Task to carry out:
Return each line of the listing in which the word "block" appears.

Data for this task:
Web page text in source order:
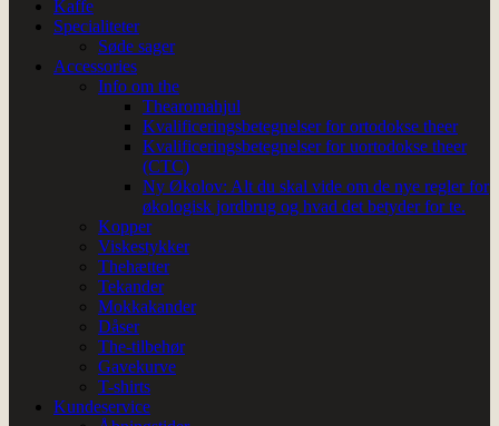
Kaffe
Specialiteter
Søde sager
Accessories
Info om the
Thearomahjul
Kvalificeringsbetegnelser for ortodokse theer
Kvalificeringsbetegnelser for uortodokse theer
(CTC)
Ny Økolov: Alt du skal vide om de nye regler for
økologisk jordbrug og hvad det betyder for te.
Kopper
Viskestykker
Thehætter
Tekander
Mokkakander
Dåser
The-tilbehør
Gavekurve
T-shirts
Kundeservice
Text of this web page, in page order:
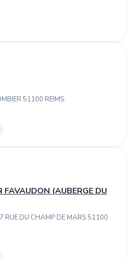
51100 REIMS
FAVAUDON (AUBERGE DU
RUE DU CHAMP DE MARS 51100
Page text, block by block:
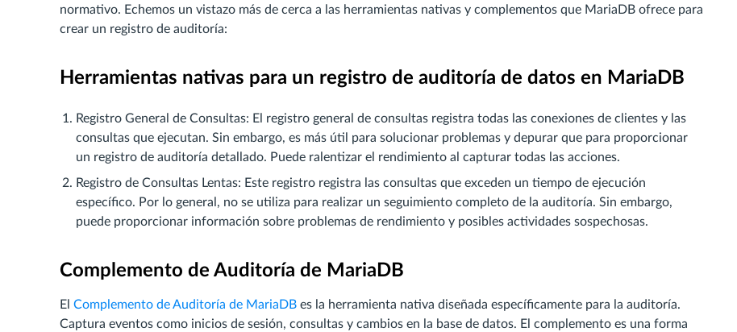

---

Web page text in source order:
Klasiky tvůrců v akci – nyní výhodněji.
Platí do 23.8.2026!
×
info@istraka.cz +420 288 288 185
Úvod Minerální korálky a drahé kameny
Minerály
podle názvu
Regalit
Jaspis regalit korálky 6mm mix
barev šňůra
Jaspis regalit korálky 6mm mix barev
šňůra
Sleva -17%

==

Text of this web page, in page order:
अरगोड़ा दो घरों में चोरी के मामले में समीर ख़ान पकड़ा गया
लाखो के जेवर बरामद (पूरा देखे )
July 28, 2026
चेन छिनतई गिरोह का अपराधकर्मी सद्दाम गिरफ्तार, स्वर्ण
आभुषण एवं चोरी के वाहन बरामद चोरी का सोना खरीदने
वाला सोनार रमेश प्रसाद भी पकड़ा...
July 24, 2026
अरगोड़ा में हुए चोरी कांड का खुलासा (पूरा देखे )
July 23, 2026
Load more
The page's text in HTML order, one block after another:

Written answer:
Page text, block by block:
The page's text in HTML order, one block after another:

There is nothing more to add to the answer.